Enrico
Riccardo Spelta
In
ogni epoca i giovani, dalla nascita ai primi vent'anni, si sono formati in base
ai tre livelli sociali con cui sono stati in contatto: genitori - scuola - società.
Nel
primo periodo prescolastico i
genitori hanno un ruolo quasi esclusivo nella formazione del bambino. Nell'adolescenza diminuisce l'influenza
dei genitori e prende la massima importanza l'insegnamento scolastico. Nella
parte finale del periodo giovanile,
invece, diventa più importante il modello sociale, a partire dal comportamento
del proprio gruppo di contatto e amicizia, fino alle mode e modelli generici
proposti dalla società.
giovani e genitori
Nelle
comunità in cui la scuola non è accessibile o molto limitata, come nei Paesi
più arretrati, il giovane attinge la sua formazione esclusivamente dall'esempio
e dalle regole imposte dai genitori o dal clan familiare, per passare
successivamente all'esempio dato dal comportamento degli adulti del suo stesso
gruppo etnico, presentandosi alla vita con forti carenze culturali e diventando
così preda facile di magie, superstizioni, idolatrie e lotte
tribali/etniche/religiose di vario genere.
Il ruolo dei
genitori è fondamentale soprattutto nel periodo dei primi 5 o 6 anni, a partire
dal periodo fetale in poi. In questa prima fase il cervello del bambino assimila
in modo duraturo gli insegnamenti e i comportamenti dei genitori e dei parenti
a lui più vicini. E' il periodo in cui si possono formare dei complessi che il
bambino si porterà dentro per tutta la vita. Ciò viene molto bene descritto
dall'epigenetica, oltre che dalla psicologia e dalle neuroscienze.
giovani e scuola
Nel periodo
scolastico
inizia ad avere rapporti e confronti coi propri compagni di classe e con gli
insegnanti. E' anche il periodo, però, in cui s'affacciano i "doveri", in contrasto col totale egoismo assecondato
nel precedente periodo. Nessuno è ben disposto verso i propri doveri, anche se
a volte alcuni bambini, per compiacere i genitori, possono trovare
gratificazione anche nell'essere obbedienti, ma sono eccezioni.
Certamente
alcuni giovani possono nascere, o mostrare precocemente un temperamento
particolarmente difficile, o con squilibri che si manifestano con eccessi tra
questi estremi:
- iperattività oppure eccessiva pigrizia
- timidezza o al contrario spavalderia,
aggressività, violenza
- meticolosità, precisione, pignoleria
(assai difficile!) contro la molto più frequente cialtroneria
- curiosità, molteplicità di interessi o
in opposto estrema indifferenza, superficialità, noia
- comportamento competitivo contro
comportamento collaborativo (molto raro)
I
ragazzi che soffrono di questi estremi sono ovviamente i più difficili da
"normalizzare" e richiedono particolari interventi psicologici.
giovani e società
La nostra società
è molto competitiva e alcuni giovani non si sentono all’altezza degli standard
da essa imposti.
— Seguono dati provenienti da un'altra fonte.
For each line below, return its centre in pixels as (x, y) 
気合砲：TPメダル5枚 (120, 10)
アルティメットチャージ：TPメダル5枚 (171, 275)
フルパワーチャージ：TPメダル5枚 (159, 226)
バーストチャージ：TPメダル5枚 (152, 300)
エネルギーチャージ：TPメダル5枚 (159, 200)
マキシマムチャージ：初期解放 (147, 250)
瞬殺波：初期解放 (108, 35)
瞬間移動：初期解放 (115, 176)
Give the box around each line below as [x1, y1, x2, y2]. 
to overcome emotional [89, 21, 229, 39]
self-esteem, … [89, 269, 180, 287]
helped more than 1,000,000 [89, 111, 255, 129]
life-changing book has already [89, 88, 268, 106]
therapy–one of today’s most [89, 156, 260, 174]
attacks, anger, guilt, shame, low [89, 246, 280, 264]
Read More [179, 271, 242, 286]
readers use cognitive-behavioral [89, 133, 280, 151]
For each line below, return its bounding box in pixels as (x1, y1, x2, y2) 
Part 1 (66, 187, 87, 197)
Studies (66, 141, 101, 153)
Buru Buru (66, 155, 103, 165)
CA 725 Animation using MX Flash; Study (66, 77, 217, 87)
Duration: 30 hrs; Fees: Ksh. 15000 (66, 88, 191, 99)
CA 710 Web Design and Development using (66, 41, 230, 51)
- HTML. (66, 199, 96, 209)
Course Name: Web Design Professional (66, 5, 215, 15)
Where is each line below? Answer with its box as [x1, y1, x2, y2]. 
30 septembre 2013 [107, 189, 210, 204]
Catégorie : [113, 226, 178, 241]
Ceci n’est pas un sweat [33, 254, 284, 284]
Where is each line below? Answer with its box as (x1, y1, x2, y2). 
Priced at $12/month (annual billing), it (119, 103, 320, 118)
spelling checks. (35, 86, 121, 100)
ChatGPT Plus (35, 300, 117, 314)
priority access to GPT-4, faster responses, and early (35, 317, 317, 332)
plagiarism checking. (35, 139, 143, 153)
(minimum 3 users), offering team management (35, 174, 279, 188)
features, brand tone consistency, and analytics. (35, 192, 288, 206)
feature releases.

Così, per dimenticare il problema, ricorrono sempre più
massicciamente ad alcol e droghe. Quando il giovane dice di non godere di
buona salute, spesso il problema non è solo fisico, ma anche e soprattutto di
origine psicosociale.
In
linea di massima ciò che si vuole qui sostenere e di cui si parlerà è la tesi
che il giovane non sia quasi mai il vero
responsabile dei suoi comportamenti, ma che sia invece il risultato, lo
specchio,
di quanto abbiamo saputo infondergli (e dargli come esempio morale e
comportamentale), attraverso le relazioni di cui abbiamo detto all'inizio:
genitori, scuola, società.
Loro
sono il frutto della nostra cultura e delle nostre capacità di infondere i
giusti comportamenti, per portarli all'età adulta in perfetto equilibrio
psico-fisico, per dare loro sicurezza e integrazione sociale, capacità
intellettuali e di gestione del proprio fisico e per fare un percorso di vita
appagante.
Dunque, qualsiasi
comportamento asociale o dannoso a loro stessi o ad altri (uso di alcol,
droghe, fumo, sevizie, stupri, furti, violenze, bullismo, fanatismo,
prepotenze, ecc.) è il risultato negativo di quanto abbiamo saputo insegnare e
dare loro come modello.
A
volte il difetto può essere imputato alle scarse
capacità dei genitori, altre alle carenze o errori del programma scolastico e altre ancora al cattivo esempio della società.
Spesso
tutte e tre le componenti sono inadeguate o di scarso valore didattico. E questo potrebbe essere -generalizzando-
il grave difetto della nostra società attuale.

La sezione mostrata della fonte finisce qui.